Barcelona lleva tatuado a los turistas en su rostro. Cuesta estos dos días reconocer algunas calles, plazas y esquinas sin sus gritos, sus exclamaciones y sus risas. Una joven aparece como un fantasma de la estación del metro de la plaza de Catalunya, se detiene, y mira a todos los lados. Le cuesta reconocer que ha llegado a Barcelona. Viene de Estados Unidos y el confinamiento le ha pillado atravesando el Atlántico. Es joven, osada y le cuesta creer lo que le estoy contando. Ha alquilado una habitación cerca. Se aleja arrastrando su maleta cabreada.
Un grupo de guardias urbanos de la USP (unidad de apoyo policial) tutela la plaza de Catalunya y los alrededores hasta el primer tramo de la Rambla. “Se ven poquísimos turistas y los que quedan es que no han podido adelantar la vuelta”. Todo el mundo prefiere pasar estas crisis inciertas cerca de los suyos y en casa.

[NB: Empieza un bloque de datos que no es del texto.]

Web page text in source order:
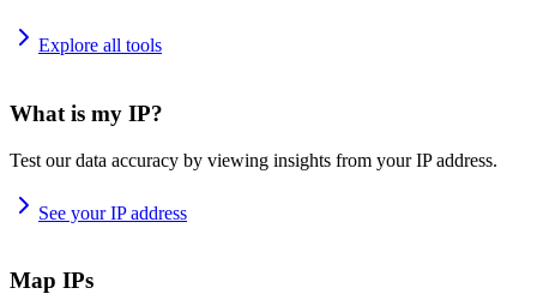
Explore all tools
What is my IP?
Test our data accuracy by viewing insights from your IP address.
See your IP address
Map IPs

La Boqueria languidece en silencio y vacía. Han abierto unas pocas paradas del pasillo central y a las tres de la tarde la dependienta de la primera frutería ha tenido tiempo de contar con las dos manos los turistas que se han parado a comprar: “Me sobran tres dedos”. Esta semana decidirán con la dirección del mercado si terminan cerrando porque sin turistas ni visitantes, los vecinos no alcanzan con sus compras para mantener económicamente las paradas abiertas.
Cuesta reconocerse en las calles vacías. Ya se fueron los turistas.